From the above glimpse(), it is clear that there are 2 lists that need to be unnested:

.. ..$ isbns :List of 15 .. ..$ buy_links :List of 15

The Results list contains another list called Books. The data below comes directly from the Books list so the Results list does not need to be unnested.
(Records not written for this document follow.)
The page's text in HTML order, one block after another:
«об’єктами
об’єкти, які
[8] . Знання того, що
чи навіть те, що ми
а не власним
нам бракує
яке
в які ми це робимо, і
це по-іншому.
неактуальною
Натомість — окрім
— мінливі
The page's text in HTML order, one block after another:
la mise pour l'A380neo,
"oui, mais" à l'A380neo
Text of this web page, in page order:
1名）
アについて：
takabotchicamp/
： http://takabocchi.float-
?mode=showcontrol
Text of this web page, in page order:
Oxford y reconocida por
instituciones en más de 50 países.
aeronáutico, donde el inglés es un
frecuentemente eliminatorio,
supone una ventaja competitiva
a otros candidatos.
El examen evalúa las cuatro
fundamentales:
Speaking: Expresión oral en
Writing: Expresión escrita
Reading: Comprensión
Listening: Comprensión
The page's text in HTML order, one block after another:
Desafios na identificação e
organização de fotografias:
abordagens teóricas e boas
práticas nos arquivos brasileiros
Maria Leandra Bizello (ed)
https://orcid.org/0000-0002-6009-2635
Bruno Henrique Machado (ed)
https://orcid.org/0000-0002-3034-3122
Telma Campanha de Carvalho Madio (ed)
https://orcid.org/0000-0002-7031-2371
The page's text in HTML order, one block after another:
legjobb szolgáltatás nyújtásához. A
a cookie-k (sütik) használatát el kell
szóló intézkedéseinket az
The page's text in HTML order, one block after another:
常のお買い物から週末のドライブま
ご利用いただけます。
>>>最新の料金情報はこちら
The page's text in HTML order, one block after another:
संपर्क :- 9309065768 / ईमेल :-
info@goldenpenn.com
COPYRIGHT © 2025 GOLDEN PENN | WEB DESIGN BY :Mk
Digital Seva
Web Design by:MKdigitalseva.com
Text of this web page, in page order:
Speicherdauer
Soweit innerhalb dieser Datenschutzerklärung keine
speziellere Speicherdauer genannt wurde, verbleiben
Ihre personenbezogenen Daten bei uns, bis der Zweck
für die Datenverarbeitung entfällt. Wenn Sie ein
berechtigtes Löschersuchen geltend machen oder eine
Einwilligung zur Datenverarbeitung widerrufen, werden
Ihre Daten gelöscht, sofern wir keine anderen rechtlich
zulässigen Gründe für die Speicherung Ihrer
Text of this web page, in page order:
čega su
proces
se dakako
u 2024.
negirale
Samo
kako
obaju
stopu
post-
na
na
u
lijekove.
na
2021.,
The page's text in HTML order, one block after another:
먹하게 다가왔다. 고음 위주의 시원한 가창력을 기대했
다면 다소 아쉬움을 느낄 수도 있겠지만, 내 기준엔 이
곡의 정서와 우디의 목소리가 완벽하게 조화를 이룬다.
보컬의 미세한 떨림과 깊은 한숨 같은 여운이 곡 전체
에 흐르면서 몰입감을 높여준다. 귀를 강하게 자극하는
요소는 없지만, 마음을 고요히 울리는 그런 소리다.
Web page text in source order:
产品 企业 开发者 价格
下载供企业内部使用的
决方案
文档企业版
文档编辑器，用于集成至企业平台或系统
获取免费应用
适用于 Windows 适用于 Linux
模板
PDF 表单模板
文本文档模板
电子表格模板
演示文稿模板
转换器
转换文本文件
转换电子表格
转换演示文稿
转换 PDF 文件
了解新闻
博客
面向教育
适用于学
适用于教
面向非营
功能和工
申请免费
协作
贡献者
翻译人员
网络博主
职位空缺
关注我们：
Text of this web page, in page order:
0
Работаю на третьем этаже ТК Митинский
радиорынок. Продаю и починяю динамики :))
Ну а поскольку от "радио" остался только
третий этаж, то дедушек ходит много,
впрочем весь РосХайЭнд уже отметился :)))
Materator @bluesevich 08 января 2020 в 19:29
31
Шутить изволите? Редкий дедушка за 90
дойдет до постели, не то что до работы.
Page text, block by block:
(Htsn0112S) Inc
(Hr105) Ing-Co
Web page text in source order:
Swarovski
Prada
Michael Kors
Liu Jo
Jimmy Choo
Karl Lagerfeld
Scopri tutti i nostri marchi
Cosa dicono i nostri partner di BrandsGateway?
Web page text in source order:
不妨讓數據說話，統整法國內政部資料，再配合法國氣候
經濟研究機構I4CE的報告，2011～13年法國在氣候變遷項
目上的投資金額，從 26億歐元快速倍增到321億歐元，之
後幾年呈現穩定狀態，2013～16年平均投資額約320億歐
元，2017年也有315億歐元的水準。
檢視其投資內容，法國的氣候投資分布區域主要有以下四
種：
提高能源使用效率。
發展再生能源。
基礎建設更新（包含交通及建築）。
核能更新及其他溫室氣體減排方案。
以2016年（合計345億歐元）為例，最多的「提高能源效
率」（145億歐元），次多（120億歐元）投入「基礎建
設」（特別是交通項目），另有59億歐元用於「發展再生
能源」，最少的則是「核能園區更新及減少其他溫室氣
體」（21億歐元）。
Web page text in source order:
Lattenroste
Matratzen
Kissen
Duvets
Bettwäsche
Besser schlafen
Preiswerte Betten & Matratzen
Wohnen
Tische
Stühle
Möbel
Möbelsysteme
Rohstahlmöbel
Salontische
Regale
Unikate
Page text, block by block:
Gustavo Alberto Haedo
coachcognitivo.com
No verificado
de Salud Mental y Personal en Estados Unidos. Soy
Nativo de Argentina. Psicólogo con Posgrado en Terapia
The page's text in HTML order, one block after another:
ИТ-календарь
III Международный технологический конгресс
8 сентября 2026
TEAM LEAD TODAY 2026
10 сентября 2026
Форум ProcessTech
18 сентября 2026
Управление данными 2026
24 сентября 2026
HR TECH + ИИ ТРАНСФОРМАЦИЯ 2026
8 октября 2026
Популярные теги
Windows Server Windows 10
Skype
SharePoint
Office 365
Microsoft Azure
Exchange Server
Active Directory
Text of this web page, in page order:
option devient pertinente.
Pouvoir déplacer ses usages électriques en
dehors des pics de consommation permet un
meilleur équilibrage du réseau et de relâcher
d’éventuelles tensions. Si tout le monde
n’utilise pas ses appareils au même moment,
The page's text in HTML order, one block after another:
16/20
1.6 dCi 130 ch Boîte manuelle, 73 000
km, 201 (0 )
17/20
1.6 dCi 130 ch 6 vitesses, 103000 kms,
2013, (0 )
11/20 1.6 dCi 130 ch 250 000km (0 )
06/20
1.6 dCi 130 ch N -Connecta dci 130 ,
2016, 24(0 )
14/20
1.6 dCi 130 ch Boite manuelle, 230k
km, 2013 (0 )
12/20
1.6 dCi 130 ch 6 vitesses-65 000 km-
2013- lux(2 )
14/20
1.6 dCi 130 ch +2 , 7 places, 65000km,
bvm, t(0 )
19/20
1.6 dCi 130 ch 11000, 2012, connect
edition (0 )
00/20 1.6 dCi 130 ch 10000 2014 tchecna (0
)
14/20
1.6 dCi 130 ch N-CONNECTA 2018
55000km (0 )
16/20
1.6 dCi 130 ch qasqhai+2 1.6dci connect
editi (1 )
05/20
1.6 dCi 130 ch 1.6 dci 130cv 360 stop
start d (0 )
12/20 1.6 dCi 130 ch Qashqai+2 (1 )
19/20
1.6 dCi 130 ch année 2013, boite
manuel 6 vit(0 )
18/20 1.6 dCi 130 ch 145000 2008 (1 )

# take the subgroup books from results as that has the data we are interested in
books_df <- parsed_data$results$books

# flatten the nested structures within the 'isbns' column
books_df <- unnest(books_df, isbns)

# flatten the nested structures within the 'buy_links' column
books_df <- unnest(books_df, buy_links)

#check the data frame
glimpse(books_df)

## Rows: 144
## Columns: 28
## $ rank                 <int> 1, 1, 1, 1, 1, 1, 1, 1, 1, 1, 1, 1, 2, 2, 2, 2, 2…
## $ rank_last_week       <int> 0, 0, 0, 0, 0, 0, 0, 0, 0, 0, 0, 0, 0, 0, 0, 0, 0…
## $ weeks_on_list        <int> 0, 0, 0, 0, 0, 0, 0, 0, 0, 0, 0, 0, 0, 0, 0, 0, 0…
## $ asterisk             <int> 0, 0, 0, 0, 0, 0, 0, 0, 0, 0, 0, 0, 0, 0, 0, 0, 0…
## $ dagger               <int> 0, 0, 0, 0, 0, 0, 0, 0, 0, 0, 0, 0, 0, 0, 0, 0, 0…
## $ primary_isbn10       <chr> "0545828651", "0545828651", "0545828651", "054582…
## $ primary_isbn13       <chr> "9780545828659", "9780545828659", "9780545828659"…
## $ publisher            <chr> "Scholastic", "Scholastic", "Scholastic", "Schola…
## $ description          <chr> "The ninth book in the Amulet series. A threat of…
## $ price                <chr> "0.00", "0.00", "0.00", "0.00", "0.00", "0.00", "…
## $ title                <chr> "WAVERIDER", "WAVERIDER", "WAVERIDER", "WAVERIDER…
## $ author               <chr> "Kazu Kibuishi", "Kazu Kibuishi", "Kazu Kibuishi"…
## $ contributor          <chr> "by Kazu Kibuishi", "by Kazu Kibuishi", "by Kazu …
## $ contributor_note     <chr> "", "", "", "", "", "", "", "", "", "", "", "", "…
## $ book_image           <chr> "https://storage.googleapis.com/du-prd/books/imag…
## $ book_image_width     <int> 333, 333, 333, 333, 333, 333, 333, 333, 333, 333,…
## $ book_image_height    <int> 500, 500, 500, 500, 500, 500, 500, 500, 500, 500,…
## $ amazon_product_url   <chr> "https://www.amazon.com/dp/0545828651?tag=NYTBSRE…
## $ age_group            <chr> "", "", "", "", "", "", "", "", "", "", "", "", "…
## $ book_review_link     <chr> "", "", "", "", "", "", "", "", "", "", "", "", "…
## $ first_chapter_link   <chr> "", "", "", "", "", "", "", "", "", "", "", "", "…
## $ sunday_review_link   <chr> "", "", "", "", "", "", "", "", "", "", "", "", "…
## $ article_chapter_link <chr> "", "", "", "", "", "", "", "", "", "", "", "", "…
## $ isbn10               <chr> "0545828651", "0545828651", "0545828651", "054582…
## $ isbn13               <chr> "9780545828659", "9780545828659", "9780545828659"…
## $ name                 <chr> "Amazon", "Apple Books", "Barnes and Noble", "Boo…
## $ url                  <chr> "https://www.amazon.com/dp/0545828651?tag=NYTBSRE…
## $ book_uri             <chr> "nyt://book/6ec9c94e-40ff-59dd-9394-1283c81458cc"…

Conclusion

The data frame is translated correctly in R, containing 144 rows and 28 columns. More cleaning and transformation would need to be done for a simple analysis; however, that is out of the scope of this markdown.